In some of their earliest experiments, Nieder and colleagues recorded from hundreds of individual neurons in the brains of macaques trained to discriminate between small numbers of dots on a screen. In a handful of studies in the 2000s and 2010s, the team reported that certain neurons in the macaque IPS and prefrontal cortex, an area typically associated with higher cognitive processes such as planning and decision making, were specifically sensitive to certain numerosities. That is, a particular neuron “has highest activity to a specific preferred or beloved number, say three,” Nieder says. “Three elicits the highest [electrical] discharge.” When the monkey viewed images containing numbers of items that were to either side of that preferred number—that is, two or four dots—there was a small discharge in the three-preferring neuron, but nothing like the spike it had emitted for three.
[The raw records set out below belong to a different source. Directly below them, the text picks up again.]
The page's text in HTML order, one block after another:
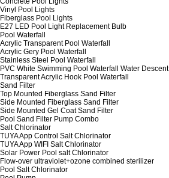
Vinyl Pool Lights
Fiberglass Pool Lights
E27 LED Pool Light Replacement Bulb
Pool Waterfall
Acrylic Transparent Pool Waterfall
Acrylic Gery Pool Waterfall
Stainless Steel Pool Waterfall
PVC White Swimming Pool Waterfall Water Descent
Transparent Acrylic Hook Pool Waterfall
Sand Filter
Top Mounted Fiberglass Sand Filter
Side Mounted Fiberglass Sand Filter
Side Mounted Gel Coat Sand Filter
Pool Sand Filter Pump Combo
Salt Chlorinator
TUYA App Control Salt Chlorinator
TUYA App WIFI Salt Chlorinator
Solar Power Pool salt Chlorinator
Flow-over ultraviolet+ozone combined sterilizer
Pool Salt Chlorinator
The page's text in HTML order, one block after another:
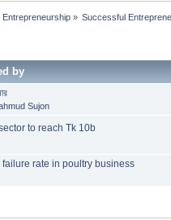
Entrepreneurship» Successful
by
Sujon
to reach Tk 10b
rate in poultry business
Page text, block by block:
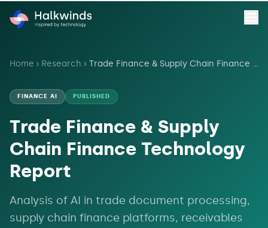
Home Research Trade Finance & Supply Chain Finance Technology Report
FINANCE AI PUBLISHED
Trade Finance & Supply
Chain Finance Technology
Report
Analysis of AI in trade document processing,
supply chain finance platforms, receivables
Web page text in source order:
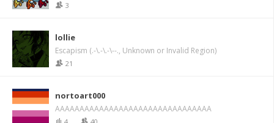
3
lollie
Escapism (.-\.-\.-\--., Unknown or Invalid Region)
21
nortoart000
AAAAAAAAAAAAAAAAAAAAAAAAAAAAAAAA
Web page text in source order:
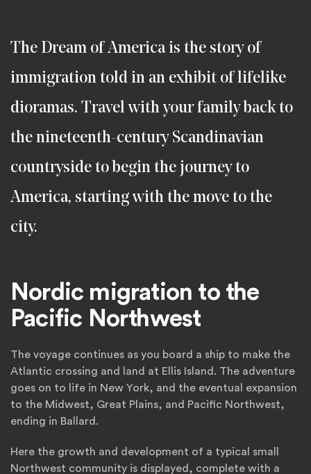
The Dream of America is the story of
immigration told in an exhibit of lifelike
dioramas. Travel with your family back to
the nineteenth-century Scandinavian
countryside to begin the journey to
America, starting with the move to the
city.
Nordic migration to the
Pacific Northwest
The voyage continues as you board a ship to make the
Atlantic crossing and land at Ellis Island. The adventure
goes on to life in New York, and the eventual expansion
to the Midwest, Great Plains, and Pacific Northwest,
ending in Ballard.
Here the growth and development of a typical small
Northwest community is displayed, complete with a
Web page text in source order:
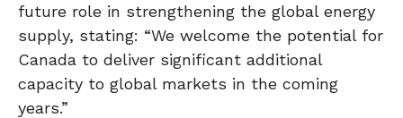
future role in strengthening the global energy
supply, stating: “We welcome the potential for
Canada to deliver significant additional
capacity to global markets in the coming
years.”
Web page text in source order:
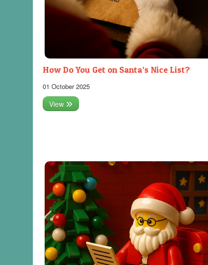
How Do You Get on Santa’s Nice List?
01 October 2025
View
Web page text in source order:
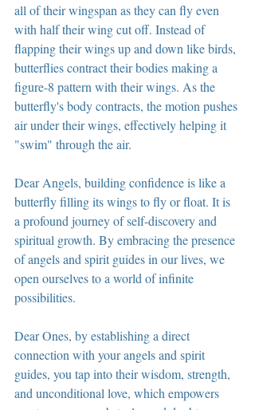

The same group also reported that the breadth of a particular neuron’s range—how likely it was to fire at quantities near but not equal to its preferred number—increased with increasing magnitude: a 12-preferring neuron was far more responsive to pictures of 11 and 13 items, say, than a three-preferring neuron was to two or four. The researchers later recorded from the brains of crows trained to discriminate one to five items. Despite crows lacking a neocortex—where the parietal and prefrontal cortices are located in primates—the researchers again reported evidence of number-specific neurons, this time in the avian endbrain, which some scientists have suggested governs more-complex cognitive functions. The findings hint at convergent evolution of number-representing systems, Nieder and colleagues argued in their paper.
See “Number-Selective Neurons Found in Untrained Crows”
The work points to a common neural mechanism that’s pretty good at estimation, but prone to error when numbers are close together, and that gets less precise as numbers get bigger, Nieder says. In other words, “it’s entirely in line with the approximate number system.” The group has since replicated their results in macaques that weren’t trained to discriminate particular numerosities, finding a handful of neurons, albeit fewer than in trained monkeys, “that were already selectively representing these numerical quantities, without the monkey having a need to use this information to do any sort of discrimination,” Nieder says, suggesting “that there is something probably innate.” A fraction of these neurons may even respond to both visual and auditory stimuli, he notes—although they don’t necessarily respond to the same number in one modality as they do in the other.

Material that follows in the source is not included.